While historic wins are becoming the norm for this Liverpool side, they should be remembered as the benchmark for years to come…


I’VE come to realise that we will truly start appreciating this Liverpool team on January 3, 2031.

My rationale stems from a point of early anguish. Being inside Anfield on that very date in 1998 to see a gutless Liverpool succumb to Darren Huckerby and Coventry City in the FA Cup third round.

Leaving the same streets with Arkles Lane bereft of hope. Elders around me lamenting the shortcomings and feeble comparison of this to a 1988 side and those before.

The 1998 team wasn’t untalented or even badly coached. But it was a million miles away from Kenny Dalglish, Alan Hansen and the European Cup.

Being born at a time when cognitive awareness only formed after Liverpool had stopped being successful was tough. There were no reference points — just endless Huckerbys turning up to reinforce your deepest insecurities about the football club you love.

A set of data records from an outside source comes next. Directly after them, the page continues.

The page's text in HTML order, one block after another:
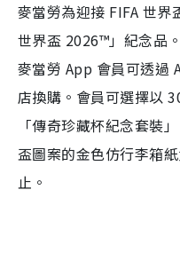
麥當勞為迎接 FIFA 世
世界盃 2026™」紀念品
麥當勞 App 會員可透過
店換購。會員可選擇以
「傳奇珍藏杯紀念套裝
盃圖案的金色仿行李箱
止。
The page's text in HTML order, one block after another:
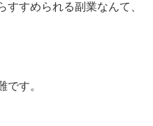
すめられる副業なんて、
です。
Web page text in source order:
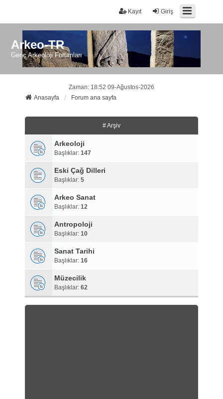
Giriş
Kayıt
Arkeo-TR
Genç Arkeoloji Forumları
Zaman: 18:52 09-Ağustos-2026
Anasayfa
Forum ana sayfa
# Arşiv
Arkeoloji
Başlıklar: 147
Eski Çağ Dilleri
Başlıklar: 5
Arkeo Sanat
Başlıklar: 12
Antropoloji
Başlıklar: 10
Sanat Tarihi
Başlıklar: 16
Müzecilik
Başlıklar: 62
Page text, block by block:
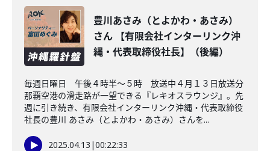
豊川あさみ（とよかわ・あさみ）
さん 【有限会社インターリンク沖
縄・代表取締役社長】（後編）
毎週日曜日 午後４時半～５時 放送中４月１３日放送分
那覇空港の滑走路が一望できる『レキオスラウンジ』。先
週に引き続き、有限会社インターリンク沖縄・代表取締役
社長の豊川 あさみ（とよかわ・あさみ）さんを...
2025.04.13 |00:22:33
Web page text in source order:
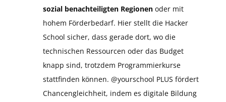
sozial benachteiligten Regionen oder mit
hohem Förderbedarf. Hier stellt die Hacker
School sicher, dass gerade dort, wo die
technischen Ressourcen oder das Budget
knapp sind, trotzdem Programmierkurse
stattfinden können. @yourschool PLUS fördert
Chancengleichheit, indem es digitale Bildung
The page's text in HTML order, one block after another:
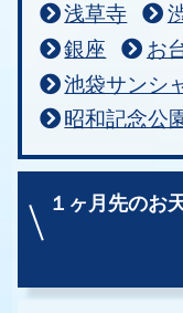
浅草寺
銀座
お
池袋サンシ
昭和記念公
１ヶ月先のお

This season could still be many things. Perhaps in its own peculiar way this is what a title race should look like. Three teams grouped together until they approach Becher’s Brook for the final time.

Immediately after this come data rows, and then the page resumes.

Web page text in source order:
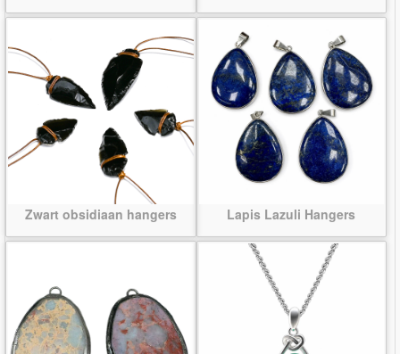
Zwart obsidiaan hangers Lapis Lazuli Hangers
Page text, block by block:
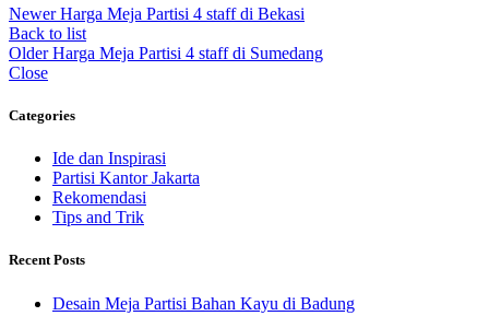
Newer Harga Meja Partisi 4 staff di Bekasi
Back to list
Older Harga Meja Partisi 4 staff di Sumedang
Close
Categories
Ide dan Inspirasi
Partisi Kantor Jakarta
Rekomendasi
Tips and Trik
Recent Posts
Desain Meja Partisi Bahan Kayu di Badung
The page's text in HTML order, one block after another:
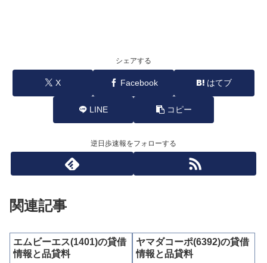
シェアする
X Facebook はてブ
LINE コピー
逆日歩速報をフォローする
関連記事
エムビーエス(1401)の貸借
情報と品貸料
ヤマダコーポ(6392)の貸借
情報と品貸料
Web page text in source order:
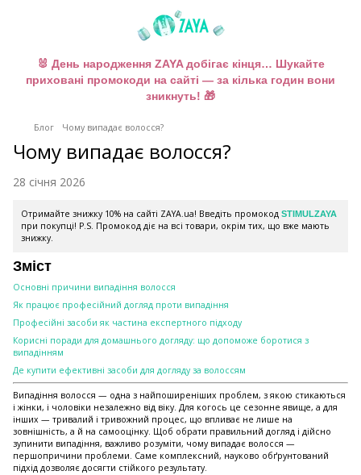
🐰 День народження ZAYA добігає кінця… Шукайте
приховані промокоди на сайті — за кілька годин вони
зникнуть! 🎁
Блог Чому випадає волосся?
Чому випадає волосся?
28 січня 2026
Отримайте знижку 10% на сайті ZAYA.ua! Введіть промокод STIMULZAYA
при покупці! P.S. Промокод діє на всі товари, окрім тих, що вже мають
знижку.
Зміст
Основні причини випадіння волосся
Як працює професійний догляд проти випадіння
Професійні засоби як частина експертного підходу
Корисні поради для домашнього догляду: що допоможе боротися з
випадінням
Де купити ефективні засоби для догляду за волоссям
Випадіння волосся — одна з найпоширеніших проблем, з якою стикаються
і жінки, і чоловіки незалежно від віку. Для когось це сезонне явище, а для
інших — тривалий і тривожний процес, що впливає не лише на
зовнішність, а й на самооцінку. Щоб обрати правильний догляд і дійсно
зупинити випадіння, важливо розуміти, чому випадає волосся —
першопричини проблеми. Саме комплексний, науково обґрунтований
підхід дозволяє досягти стійкого результату.

And still, it remains fraught with unconvention given the pace being set by Liverpool, Manchester City and Chelsea.

Manchester City's manager Josep 'Pep' Guardiola shakes hands with Liverpool's manager Jürgen Klopp during the FA Premier League match between Liverpool FC and Manchester City FC at Anfield

While that inevitably breeds a sense of uncertainty both tantalising and traumatic, we remain firmly rooted in December with one fact abundantly clear: this is a season of reference points.

“You keep having to remind yourself that winning 5-0 at Old Trafford and 4-1 at Goodison Park isn’t the norm”, is what I’ve heard since full time on Wednesday.

Perhaps not, but that should make it no less enjoyable. Perhaps Wednesday was enjoyable most by the fact Everton knew it was coming more than we did, much like United.

In their cold light of day, the good ones on both sides would probably tell us we don’t know how good this team we have is. How it keeps them up at night.

If you’re a really sound Evertonian, you would probably also admit that Jordan Henderson’s performance was one of the best seen by a visiting player in many years.

Let’s not wait around for that.

While normality continues to be skewed by a complicated existence, we have no choice but to embrace its reality — aware that from a football perspective at least, this won’t last forever, but will be looked back on as a pinnacle of days.

It was interesting that many felt slightly deflated about no dropped points elsewhere on Wednesday night. This could be a byproduct of such victories, that they should mean more than three points.

Liverpool's players look at a smoke bomb on the pitch as Mohamed Salah celebrates after scoring the third goal during the FA Premier League match between Everton FC and Liverpool FC, the 239th Merseyside Derby, at Goodison Park

This will be Jurgen Klopp and Liverpool’s greatest challenge — to ensure focus doesn’t dissolve into the thought that this is too easy and they’re only half a football team, compared to the boys in Red.

It was noticeable that a slight lapse from one or two players on Wednesday for a short period let Everton back into a game they only ever had participation status in.

The margins are incredibly high, but these are the standards we must expect because this team has set them.

It should mean more, it should equal trophy success, but that’s not how this works. They have to be this good because of the other two. We’re not the losers in this game.

In 10 years’ time this team and club could be anywhere. This era will be written and its legacy enshrined.

This time, these goals, those results will all be held up as the very best it could get, especially when it comes to who is on the receiving end.

Liverpool, Liverpool, taking the piss.